# Instructions for the task
Take the material below and extract the lines from the one with "Give the box" through the one with "ることができますが、加熱しすぎないよう注意が必要で (28, 25, 290, 35)", word for word, without pictures.

# Given data
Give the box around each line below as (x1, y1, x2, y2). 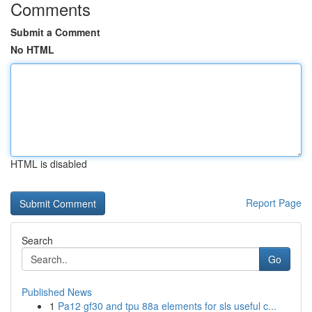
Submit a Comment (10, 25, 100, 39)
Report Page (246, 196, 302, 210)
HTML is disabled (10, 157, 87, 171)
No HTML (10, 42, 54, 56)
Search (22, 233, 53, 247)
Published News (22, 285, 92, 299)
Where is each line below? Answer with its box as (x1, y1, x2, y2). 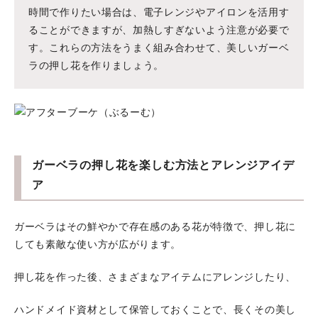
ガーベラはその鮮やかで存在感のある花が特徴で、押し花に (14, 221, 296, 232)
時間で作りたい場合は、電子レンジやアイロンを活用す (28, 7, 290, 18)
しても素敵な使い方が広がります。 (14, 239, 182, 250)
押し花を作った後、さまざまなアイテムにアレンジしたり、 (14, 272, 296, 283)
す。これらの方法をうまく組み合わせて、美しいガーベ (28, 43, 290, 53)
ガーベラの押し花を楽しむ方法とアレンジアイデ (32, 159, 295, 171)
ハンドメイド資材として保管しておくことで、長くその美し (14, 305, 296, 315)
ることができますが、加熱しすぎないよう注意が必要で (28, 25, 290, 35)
---
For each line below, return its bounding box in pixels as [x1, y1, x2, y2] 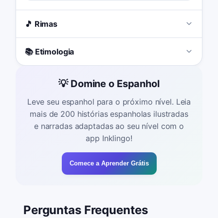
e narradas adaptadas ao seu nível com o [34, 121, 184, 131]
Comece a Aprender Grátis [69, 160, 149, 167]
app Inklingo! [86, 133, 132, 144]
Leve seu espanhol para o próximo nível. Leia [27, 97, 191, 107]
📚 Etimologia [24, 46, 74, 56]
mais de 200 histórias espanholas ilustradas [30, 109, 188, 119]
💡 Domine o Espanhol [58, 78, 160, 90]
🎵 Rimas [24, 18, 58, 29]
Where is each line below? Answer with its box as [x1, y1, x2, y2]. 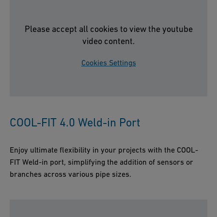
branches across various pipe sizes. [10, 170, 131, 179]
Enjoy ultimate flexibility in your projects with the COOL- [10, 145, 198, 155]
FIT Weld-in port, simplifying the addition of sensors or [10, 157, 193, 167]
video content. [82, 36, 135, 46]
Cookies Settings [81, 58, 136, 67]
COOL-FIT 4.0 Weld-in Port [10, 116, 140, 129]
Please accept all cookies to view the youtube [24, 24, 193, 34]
---
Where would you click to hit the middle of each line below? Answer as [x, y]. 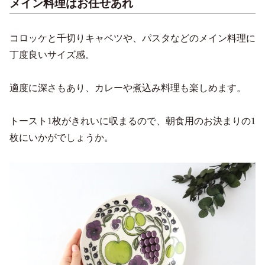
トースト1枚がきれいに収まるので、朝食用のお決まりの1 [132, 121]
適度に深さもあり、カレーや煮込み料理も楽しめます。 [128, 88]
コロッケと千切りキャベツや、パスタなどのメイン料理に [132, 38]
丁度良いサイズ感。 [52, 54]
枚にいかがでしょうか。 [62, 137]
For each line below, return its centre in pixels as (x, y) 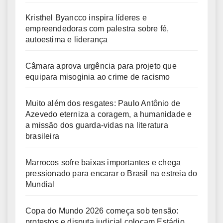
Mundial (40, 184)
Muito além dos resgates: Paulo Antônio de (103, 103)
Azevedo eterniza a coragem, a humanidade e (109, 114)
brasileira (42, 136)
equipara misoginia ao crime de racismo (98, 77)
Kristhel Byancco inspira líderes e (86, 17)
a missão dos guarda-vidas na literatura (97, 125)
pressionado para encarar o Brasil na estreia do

# Expected output
Give the box around each line below as (x1, y1, x2, y2). 
Submit a Comment (10, 25, 100, 39)
Report Page (246, 196, 302, 210)
HTML is disabled (10, 157, 87, 171)
No HTML (10, 42, 54, 56)
Search (22, 233, 53, 247)
Published News (22, 285, 92, 299)
Where is each line below? Answer with its box as (x1, y1, x2, y2). 
ガーベラはその鮮やかで存在感のある花が特徴で、押し花に (14, 221, 296, 232)
時間で作りたい場合は、電子レンジやアイロンを活用す (28, 7, 290, 18)
しても素敵な使い方が広がります。 (14, 239, 182, 250)
押し花を作った後、さまざまなアイテムにアレンジしたり、 (14, 272, 296, 283)
す。これらの方法をうまく組み合わせて、美しいガーベ (28, 43, 290, 53)
ガーベラの押し花を楽しむ方法とアレンジアイデ (32, 159, 295, 171)
ハンドメイド資材として保管しておくことで、長くその美し (14, 305, 296, 315)
ることができますが、加熱しすぎないよう注意が必要で (28, 25, 290, 35)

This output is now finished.